若い頃の私は「学ぶこと」に強い憧れを抱いていた。各宗派の勉強会や、新興宗教団体の集まりにも積極的に足を運び、毎日のように通った時期もある。仕事を終え、そのまま夜の勉強会へ向かい、帰宅は深夜になることも珍しくなかった。
当時は「多くを知ること」が、仏道を深めることだと思っていたのである。
しかし、長年さまざまな教えに触れてきて、ある時ふと気づかされた。
大切なのは、どれだけ学んだかではない。その学びによって、自分がどれだけ変わったかなのだ。
どれほど難しい経典を読み、深い教義を語れたとしても、怒りや嫉妬、見栄や慢心に振り回されているなら、その学びはまだ頭の中だけで終わっている。仏教は本来、「知識」を増やすためのものではなく「生き方」を変えるためのものなのだと思う。
ある宗祖はこう語っている。
「魚の卵から稚魚になる数は多いが、成魚となるものは少ない。菴羅樹の花は多く咲くが、果実になるのは少ない。人間も同様で、仏道を求める心を起こす者は多いが、どこまでも真実の仏道を求め続ける者は少ない」
まさにその通りである。
信仰を語る人は多い。勉強会に通う人も多い。だが、その教えを日々の暮らしにまで落とし込み、実践し続ける人は少ない。
勉強会の最中は、皆とても立派に見える。優しい言葉を使い、反省を語り、慈悲を口にする。しかし、会が終わり、本を閉じた瞬間に、また元の自分へ戻ってしまうことがある。

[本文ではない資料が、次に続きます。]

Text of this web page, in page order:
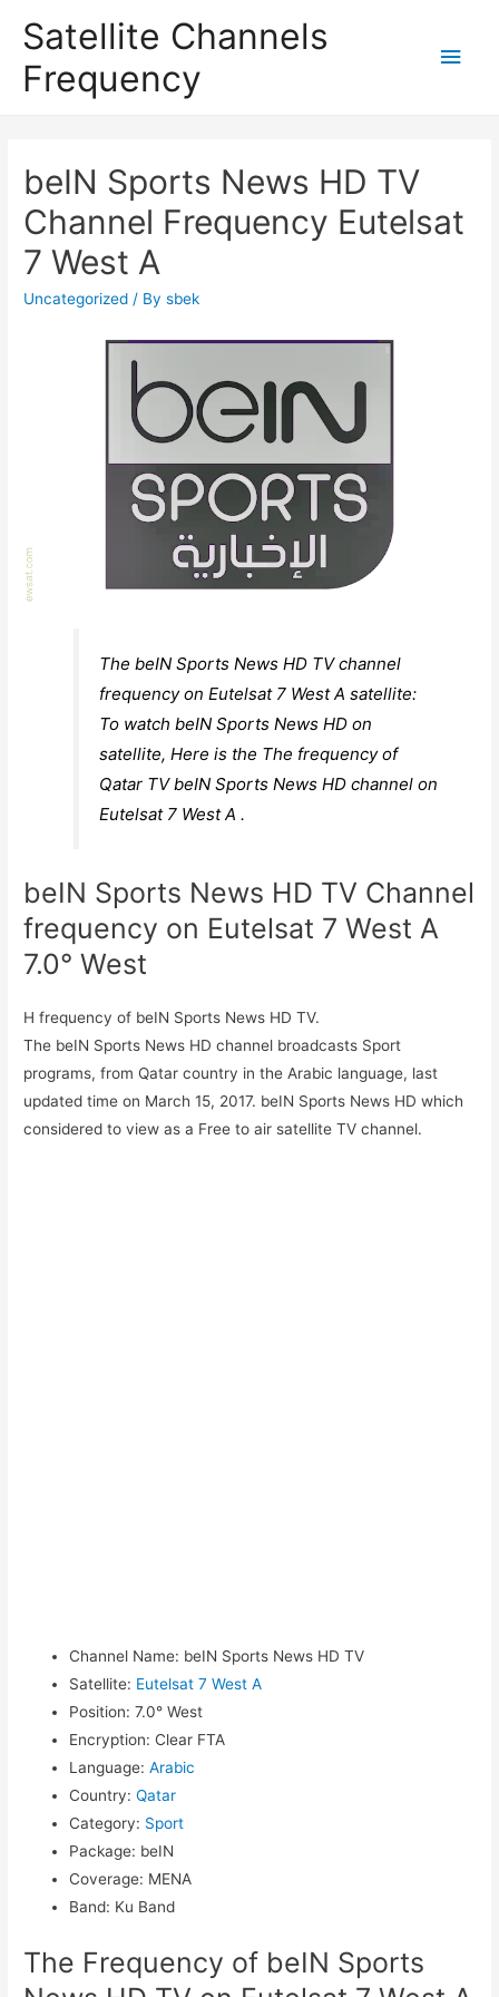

それは決して他人事ではない。私自身もまた、その繰り返しの中を生きてきた。
だからこそ最近は「何を学んだか」よりも「今日の自分は昨日より少しでも優しくなれたか」を大切にしたいと思うようになった。
仏道とは、特別な場所にあるものではない。毎日の言葉遣いであり、人への接し方であり、怒りを抑える一瞬の努力であり、誰にも見えないところでの振る舞いなのだと思う。
学問としての仏教も大切である。だが、本当に価値があるのは、学んだ教えがその人の人生に滲み出ているかどうかではないだろうか。